1139 Atami

Discovery
- Discovered by: O. Oikawa K. Kubokawa
- Discovery site: Tokyo Astronomical Obs. (389)
- Discovery date: 1 December 1929

Designations
- Pronunciation: Japanese: [atami]
- Named after: Atami (Japanese city)
- Alternative designations: 1929 XE
- Minor planet category: Mars-crosser

Orbital characteristics
- Epoch 4 September 2017 (JD 2458000.5)
- Uncertainty parameter 0
- Observation arc: 87.50 yr (31,960 days)
- Aphelion: 2.4451 AU
- Perihelion: 1.4505 AU
- Semi-major axis: 1.9478 AU
- Eccentricity: 0.2553
- Orbital period (sidereal): 2.72 yr (993 days)
- Mean anomaly: 110.80°
- Mean motion: 0° 21^{m} 45.36^{s} / day
- Inclination: 13.087°
- Longitude of ascending node: 213.35°
- Argument of perihelion: 206.62°
- Known satellites: 1
- Earth MOID: 0.4722 AU · 184 LD
- Mars MOID: 0.0298 AU

Physical characteristics
- Dimensions: 8.24±0.82 km 9.35 km (calculated)
- Synodic rotation period: 15 h 20 h 24 h 27.43±0.05 27.446±0.001 h 27.45±0.01 h 27.45±0.05 h 27.472±0.002 h 27.56±0.01 h
- Geometric albedo: 0.20 (assumed) 0.258±0.052
- Spectral type: S (Tholen) · S (SMASS) S B–V = 0.920 U–B = 0.497
- Absolute magnitude (H): 12.51 · 12.59±0.37 · 12.86±0.02

= 1139 Atami =

Mars-crossing asteroid

1139 Atami, provisional designation , is a stony asteroid and sizable Mars-crosser, as well as a synchronous binary system near the innermost region of the asteroid belt, approximately 9 kilometers in diameter. It was discovered on 1 December 1929, by Japanese astronomers Okuro Oikawa and Kazuo Kubokawa at the Tokyo Astronomical Observatory (389) near Tokyo. It was named after the Japanese city of Atami. It has the lowest Minimum orbit intersection distance (MOID) to Mars of any asteroid as large as it, its orbit intersecting only 0.03 astronomical units from the planet.
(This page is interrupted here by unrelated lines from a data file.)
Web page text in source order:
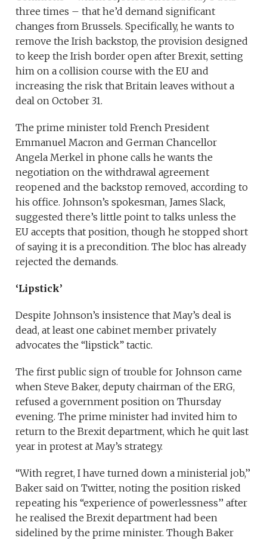
three times – that he’d demand significant
changes from Brussels. Specifically, he wants to
remove the Irish backstop, the provision designed
to keep the Irish border open after Brexit, setting
him on a collision course with the EU and
increasing the risk that Britain leaves without a
deal on October 31.
The prime minister told French President
Emmanuel Macron and German Chancellor
Angela Merkel in phone calls he wants the
negotiation on the withdrawal agreement
reopened and the backstop removed, according to
his office. Johnson’s spokesman, James Slack,
suggested there’s little point to talks unless the
EU accepts that position, though he stopped short
of saying it is a precondition. The bloc has already
rejected the demands.
‘Lipstick’
Despite Johnson’s insistence that May’s deal is
dead, at least one cabinet member privately
advocates the “lipstick” tactic.
The first public sign of trouble for Johnson came
when Steve Baker, deputy chairman of the ERG,
refused a government position on Thursday
evening. The prime minister had invited him to
return to the Brexit department, which he quit last
year in protest at May’s strategy.
“With regret, I have turned down a ministerial job,’’
Baker said on Twitter, noting the position risked
repeating his “experience of powerlessness’’ after
he realised the Brexit department had been
sidelined by the prime minister. Though Baker
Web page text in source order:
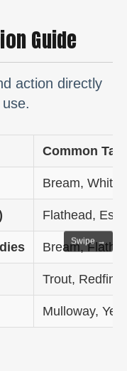
Guide
action directly
Common
Bream,
Flathead,
Bream,
Trout, Redfin,
Mulloway,
Swipe →
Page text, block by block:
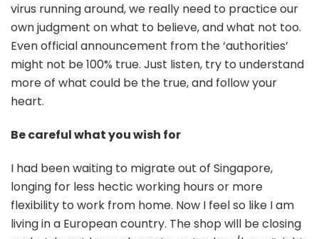
virus running around, we really need to practice our
own judgment on what to believe, and what not too.
Even official announcement from the ‘authorities’
might not be 100% true. Just listen, try to understand
more of what could be the true, and follow your
heart.
Be careful what you wish for
I had been waiting to migrate out of Singapore,
longing for less hectic working hours or more
flexibility to work from home. Now I feel so like I am
living in a European country. The shop will be closing
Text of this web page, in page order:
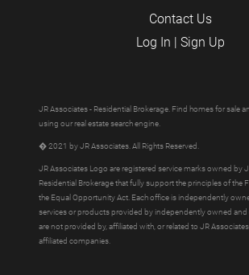
Contact Us
Log In | Sign Up
JR Associates - Residential Brokerage. Find homes for sale
using our real estate search engine.
� 2021 by JR Associates. All Rights Reserved.
JR Associates Logo are registered service marks owned by
Residential Brokerage that fully support the principles of the
the Equal Opportunity Act. Each office is independently
services or products provided by independently owned and
are not provided by, affiliated with, or related to JR
affiliated companies.
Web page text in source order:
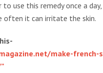
to use this remedy once a day,
often it can irritate the skin.
make-french-
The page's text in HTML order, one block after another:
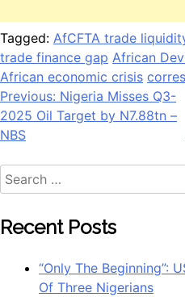
Tagged: AfCFTA trade
trade finance gap African
African economic crisis
Post
navigation
Previous: Nigeria Misses Q3-
2025 Oil Target by N7.88tn –
NBS
Search
for:
Recent Posts
“Only The Beginning”:
Of Three Nigerians
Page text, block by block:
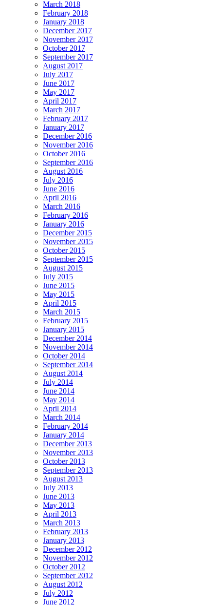
March 2018
February 2018
January 2018
December 2017
November 2017
October 2017
September 2017
August 2017
July 2017
June 2017
May 2017
April 2017
March 2017
February 2017
January 2017
December 2016
November 2016
October 2016
September 2016
August 2016
July 2016
June 2016
April 2016
March 2016
February 2016
January 2016
December 2015
November 2015
October 2015
September 2015
August 2015
July 2015
June 2015
May 2015
April 2015
March 2015
February 2015
January 2015
December 2014
November 2014
October 2014
September 2014
August 2014
July 2014
June 2014
May 2014
April 2014
March 2014
February 2014
January 2014
December 2013
November 2013
October 2013
September 2013
August 2013
July 2013
June 2013
May 2013
April 2013
March 2013
February 2013
January 2013
December 2012
November 2012
October 2012
September 2012
August 2012
July 2012
June 2012
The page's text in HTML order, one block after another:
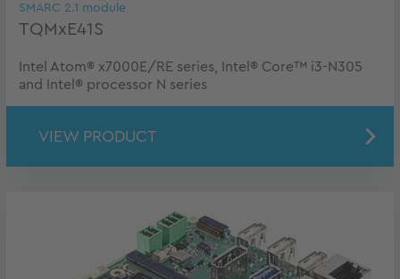
SMARC 2.1 module
TQMxE41S
Intel Atom® x7000E/RE series, Intel® Core™ i3-N305
and Intel® processor N series
VIEW PRODUCT
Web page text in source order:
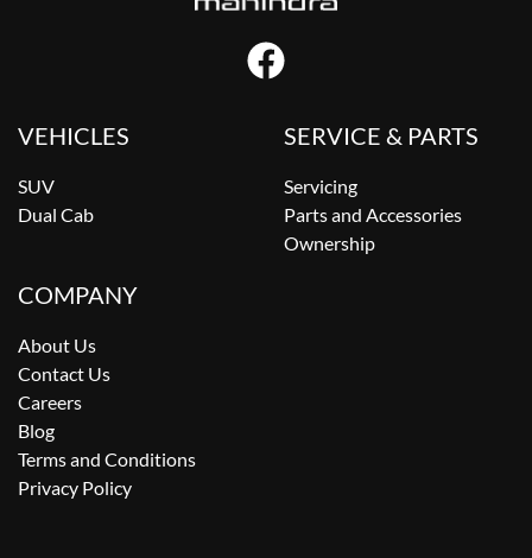
VEHICLES
SUV
Dual Cab
SERVICE & PARTS
Servicing
Parts and Accessories
Ownership
COMPANY
About Us
Contact Us
Careers
Blog
Terms and Conditions
Privacy Policy
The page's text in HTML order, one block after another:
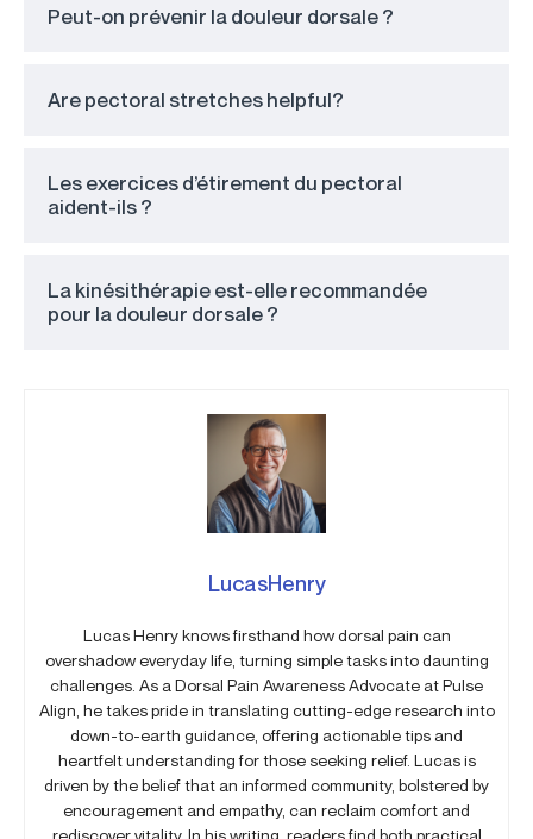
Peut-on prévenir la douleur dorsale ?
Are pectoral stretches helpful?
Les exercices d’étirement du pectoral
aident-ils ?
La kinésithérapie est-elle recommandée
pour la douleur dorsale ?
LucasHenry
Lucas Henry knows firsthand how dorsal pain can
overshadow everyday life, turning simple tasks into daunting
challenges. As a Dorsal Pain Awareness Advocate at Pulse
Align, he takes pride in translating cutting-edge research into
down-to-earth guidance, offering actionable tips and
heartfelt understanding for those seeking relief. Lucas is
driven by the belief that an informed community, bolstered by
encouragement and empathy, can reclaim comfort and
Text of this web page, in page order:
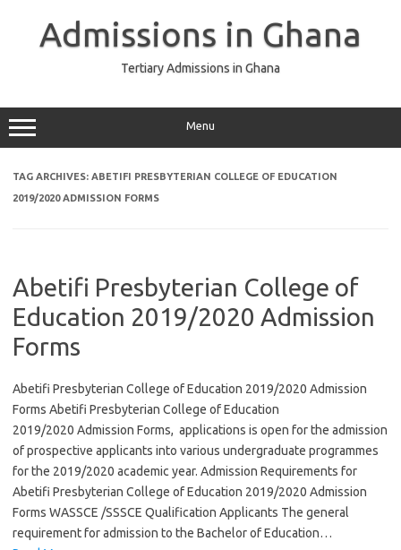
Admissions in Ghana
Tertiary Admissions in Ghana
Menu
TAG ARCHIVES: ABETIFI PRESBYTERIAN COLLEGE OF EDUCATION
2019/2020 ADMISSION FORMS
Abetifi Presbyterian College of
Education 2019/2020 Admission
Forms
Abetifi Presbyterian College of Education 2019/2020 Admission
Forms Abetifi Presbyterian College of Education
2019/2020 Admission Forms, applications is open for the admission
of prospective applicants into various undergraduate programmes
for the 2019/2020 academic year. Admission Requirements for
Abetifi Presbyterian College of Education 2019/2020 Admission
Forms WASSCE /SSSCE Qualification Applicants The general
requirement for admission to the Bachelor of Education…

== Classification and orbit ==

Atami is a Mars-crossing asteroid, a dynamically unstable group between the main belt and the near-Earth populations, crossing the orbit of Mars at 1.666 AU. It orbits the Sun at a distance of 1.5–2.4 AU once every 2 years and 9 months (993 days). Its orbit has an eccentricity of 0.26 and an inclination of 13° with respect to the ecliptic. The body's observation arc begins with its official discovery observation at Tokyo in 1929.

== Physical characteristics ==

=== Spectral type ===

Atami is a common stony S-type asteroid in both the Tholen and SMASS classification. It has also been characterized as a S-type by Pan-STARRS photometric survey.

=== Binary system ===

In 2005, two rotational lightcurves obtained at the U.S. Antelope Hills Observatory in New Mexico and by a collaboration of several European astronomers gave a rotation period of 27.56±0.01 and 27.446±0.001 hours with a brightness variation of 0.45 and 0.40 in magnitude, respectively (U=3/3).

Photometric and Arecibo echo spectra observations in 2005 confirmed a 5 kilometer satellite orbiting at least 15 kilometers from its primary. Due to the similar size of the primary and secondary the Minor Planet Center lists this as a binary companion.

=== Diameter and albedo ===

According to the survey carried out by NASA's Wide-field Infrared Survey Explorer and its subsequent NEOWISE mission, Atami measures 8.24 kilometers in diameter and its surface has an albedo of 0.258, while the Collaborative Asteroid Lightcurve Link assumes a standard albedo for stony asteroids of 0.20 and calculates a diameter of 9.35 kilometers based on an absolute magnitude of 12.51.

This makes Atami one of the largest mid-sized Mars-crossing asteroids comparable with 1065 Amundsenia (9.75 km), 1474 Beira (8.73 km), 1011 Laodamia (7.5 km), 1727 Mette (est. 9 km), 1131 Porzia (7.13 km), 1235 Schorria (est. 9 km), 985 Rosina (8.18 km), 1310 Villigera (15.24 km) and 1468 Zomba (7 km), but far smaller than the largest members of this dynamical group, namely, 132 Aethra, 323 Brucia, 1508 Kemi, 2204 Lyyli and 512 Taurinensis, which are all larger than 20 kilometers in diameter.

== Naming ==

The minor planet was named after Atami, a Japanese city and harbor near Tokyo, Japan. The naming citation was first mentioned in The Names of the Minor Planets by Paul Herget in 1955 (H 106).